Brillante, istruito, socievole, affabile, sensibile Joseph Mohr si distinse come sacerdote attento alla carità prodigandosi in numerosi atti umanitari nel tentativo di offrire aiuto ai tanti indigenti della comunità.

Presto, però, questa crescente popolarità, finì per infastidire il parroco e suo superiore Georg Heinrich Nöstler il quale, geloso, cominciò ad ostacolarlo e redarguirlo pretestuosamente. Lo biasimava, tra le altre cose, per il fatto che cantava “canti spesso non edificanti nelle osterie” e che “scherzava con persone dell’altro sesso”. Quando nell’ottobre del 1818 Joseph Mohr decise di denunciare pubblicamente la squallida tratta dei minori che imperversava nella cittadina, il parroco irritato, dopo aver preso le parti dei “benefattori”, si rivolse all’autorità ecclesiastica, accusandolo di presunta insubordinazione e, basandosi sulla sua burrascosa infanzia, mise in dubbio la sua idoneità nel compiere il servizio sacerdotale.

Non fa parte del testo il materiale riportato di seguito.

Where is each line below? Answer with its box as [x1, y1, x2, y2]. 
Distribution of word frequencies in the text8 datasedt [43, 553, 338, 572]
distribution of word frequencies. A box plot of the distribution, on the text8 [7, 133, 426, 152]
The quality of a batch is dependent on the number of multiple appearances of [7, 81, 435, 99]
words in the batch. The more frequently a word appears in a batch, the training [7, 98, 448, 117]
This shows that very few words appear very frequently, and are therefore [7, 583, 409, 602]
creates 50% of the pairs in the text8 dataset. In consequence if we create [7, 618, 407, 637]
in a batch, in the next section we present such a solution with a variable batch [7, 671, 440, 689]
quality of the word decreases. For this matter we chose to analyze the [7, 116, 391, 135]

Ne scaturì una attenta indagine vescovile, che, in seguito, il decano competente chiuderà senza conseguenze scrivendo: “Egli è amato da tutti e anche le sue prediche richiamano sempre molta gente. Gli attacchi di Nöstler provengono da una penna biliosa.”

Intanto però il clima in parrocchia si era molto deteriorato ed in più si avvicinavano i preparativi per il Santo Natale 1818.

Nei mesi precedenti Franz Xaver Gruber, maestro di scuola del vicino paese di Arnsdorf, organista e direttore del coro nella chiesa di St. Nikola proprio a Oberndorf, aveva stretto una profonda amicizia con Mohr. Di 5 anni più vecchio, Gruber apprezzava le doti del giovane sacerdote e ne condivideva le idee, i metodi e l’impegno sociale. Volle, dunque, trovare un modo per appianare i dissidi tra lui ed il parroco e decise letteralmente di far “tacere” l’organo della chiesa per le feste natalizie.

Al vecchio Nöstler raccontò che lo strumento era diventato inutilizzabile per colpa dei topi che avevano roso il mantice, e per evitar che la messa della Vigilia di Natale 1818 fosse celebrata senza musica, chiese a Joseph quel componimento che aveva scritto qualche anno prima in montagna. Arrangiò il materiale con una chitarra, due voci e accompagnamento del coro e lo eseguì al termine della messa di mezzanotte, davanti al presepio.

Fu subito un successo strepitoso!

La gente uscì di chiesa commossa e colpita da quella semplice melodia e dal canto così pieno di puro sentimento. Pare che dopo questa esecuzione anche i rapporti tra il vecchio parroco e il giovane coadiutore divennero meno freddi di prima. Ciò nonostante, Joseph Mohr lasciò Oberndorf nel 1819 rimanendo comunque legatissimo all’amico Gruber per il resto della vita.

Lo straordinario successo ottenuto davanti al semplice pubblico di Oberndorf, non può spiegare, da solo, una fortuna musicale immutata da ben due secoli, repertorio di grandissimi autori e musicisti, del passato e del presente. 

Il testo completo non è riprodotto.